# Tiny, but powerful



## Hawaiilad (Feb 16, 2010)

Thanks for the review. Did I miss where you bought it?


----------



## EarlS (Dec 21, 2011)

How big is the filter? Seems like something this small would plug the filter off in no time if you are collecting ROS dust.


----------



## Tennessee (Jul 8, 2011)

https://www.harborfreight.com/2-12-gal-wetdry-vacuumblower-61162.html
I bought this from HF for $32.99 less 20%, for a total of $26.40.
8 foot cord, 4 foot hose.
I keep it around my lathe, and it works great for cleaning up the lathe after I am done. Also great on my pen lathe since the hose is small and gets into the tight holes and cubbys around the motor and drive box.
Listed at 2 1/2 gallon, but I think more like 2 gallon. Works great.


----------



## wormil (Nov 19, 2011)

So you've owned it one day? I had a little ShopVac, very similar, might have been the same. It worked fine, just long enough for the warranty to run out then died. it was the 2nd ShopVac I owned. I'll never own a 3rd. Last time I bought a Ridgid, be interesting to see how long it lasts.


----------



## Tennessee (Jul 8, 2011)

Rick:
Not a Shopvac fan either. Failure rate is too high.
I've had Rigids in my current shop that were also in my last two shops, and at least one of them is 17 years old. They never die.


----------



## MrRon (Jul 9, 2009)

I bought it for the small size. A larger one would not fit in the base I made for my oscillating spindle sander. So far it's doing what I want it for, but will let you know if and when it fails.

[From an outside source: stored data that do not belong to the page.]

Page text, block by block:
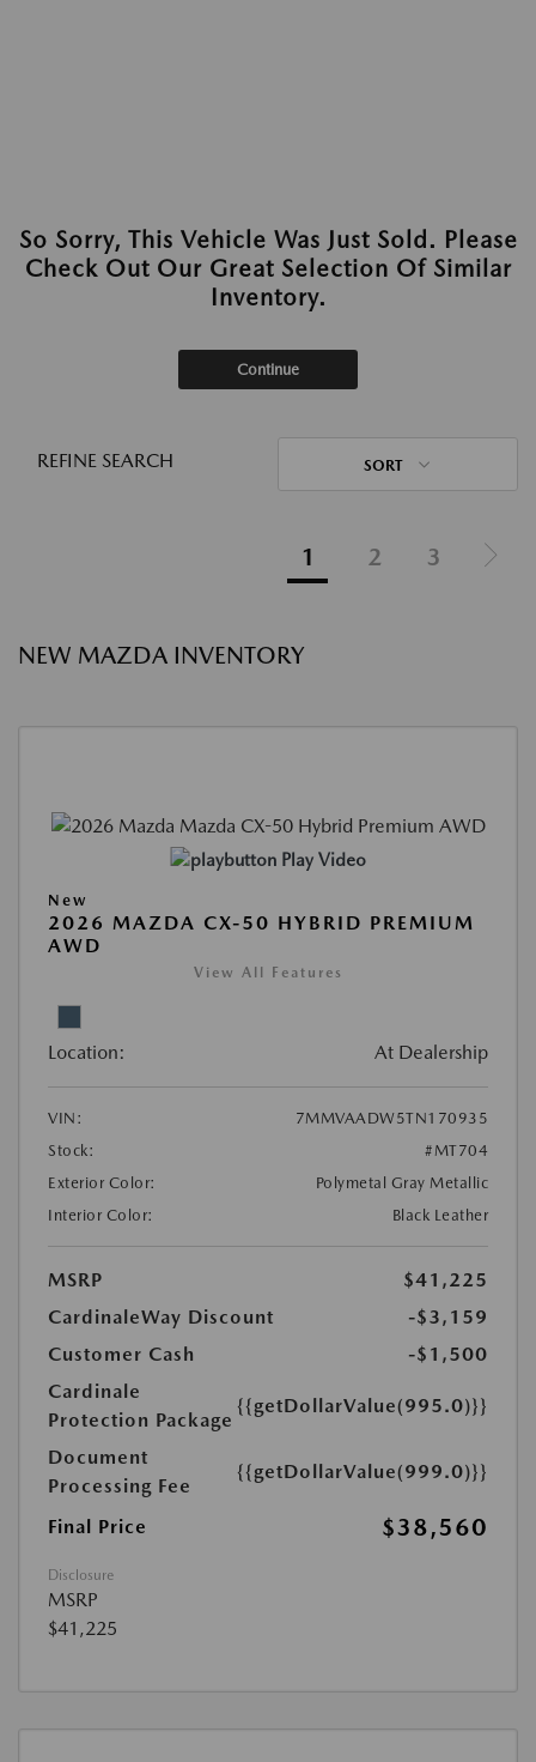
So Sorry, This Vehicle Was Just Sold. Please
Check Out Our Great Selection Of Similar
Inventory.
Continue
REFINE SEARCH SORT
1 2 3
NEW MAZDA INVENTORY
Play Video
New
2026 MAZDA CX-50 HYBRID PREMIUM
AWD
View All Features
Location: At Dealership
VIN:
7MMVAADW5TN170935
Stock:
#MT704
Exterior Color:
Polymetal Gray Metallic
Interior Color:
Black Leather
MSRP
$41,225
CardinaleWay Discount
-$3,159
Customer Cash
-$1,500
Cardinale
Protection Package
{{getDollarValue(995.0)}}
Document
Processing Fee
{{getDollarValue(999.0)}}
Final Price $38,560
Disclosure
MSRP
$41,225
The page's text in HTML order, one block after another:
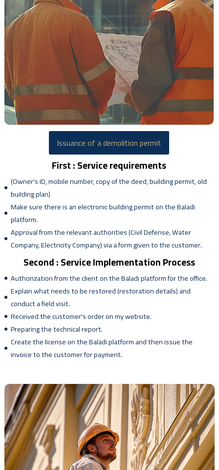
Issuance of a demolition permit
First : Service requirements
(Owner's ID, mobile number, copy of the deed, building permit, old
building plan)
Make sure there is an electronic building permit on the Baladi
platform.
Approval from the relevant authorities (Civil Defense, Water
Company, Electricity Company) via a form given to the customer.
Second : Service Implementation Process
Authorization from the client on the Baladi platform for the office.
Explain what needs to be restored (restoration details) and
conduct a field visit.
Received the customer's order on my website.
Preparing the technical report.
Create the license on the Baladi platform and then issue the
invoice to the customer for payment.
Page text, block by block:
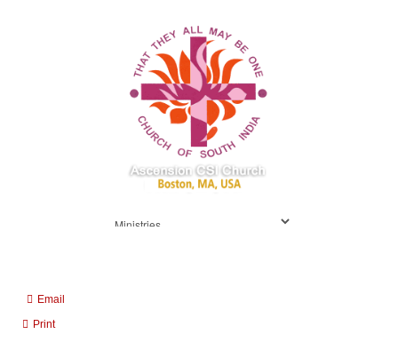
Email
Print
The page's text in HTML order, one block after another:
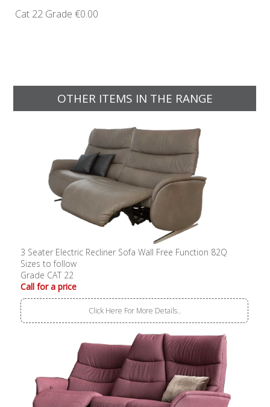
Cat 22 Grade €0.00
OTHER ITEMS IN THE RANGE
3 Seater Electric Recliner Sofa Wall Free Function 82Q
Sizes to follow
Grade CAT 22
Call for a price
Click Here For More Details..
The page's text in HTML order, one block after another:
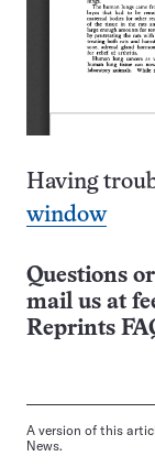
Having
window
Questions
mail us at
Reprints
A version of this
News.
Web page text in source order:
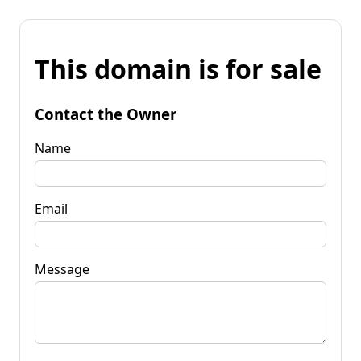
This domain is for sale
Contact the Owner
Name
Email
Message
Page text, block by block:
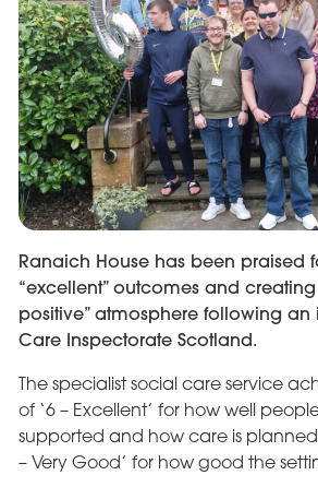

At my age, it may outlast me.


----------



## rad457 (Jun 15, 2013)

I have the old SS Shopvac, no complaints, also picked up the baby Rigid awhile back and been impressed with everything but the short hose.


----------



## Bill1974 (Mar 24, 2010)

I have had an earlier version of this and it works well. The filter does clog easily with fine dust. Banging it does seem to knock the film off the filter. I doesn't want to stay upright unless you hold it while using it (topples easily). Loud and not a nice loud, but no inexpensive small vacuum is. It is handy to use for picking up liquid messes (don't need to mess my larger shopvac that's half filled with dust) or to suck the water out of washing machine if you have to do repairs on it. I also have the Ridgid bucket head vac and it works about the same. For both the filter clogs before the bucket is full. Replacing/cleaning filters on either isn't to fun.


----------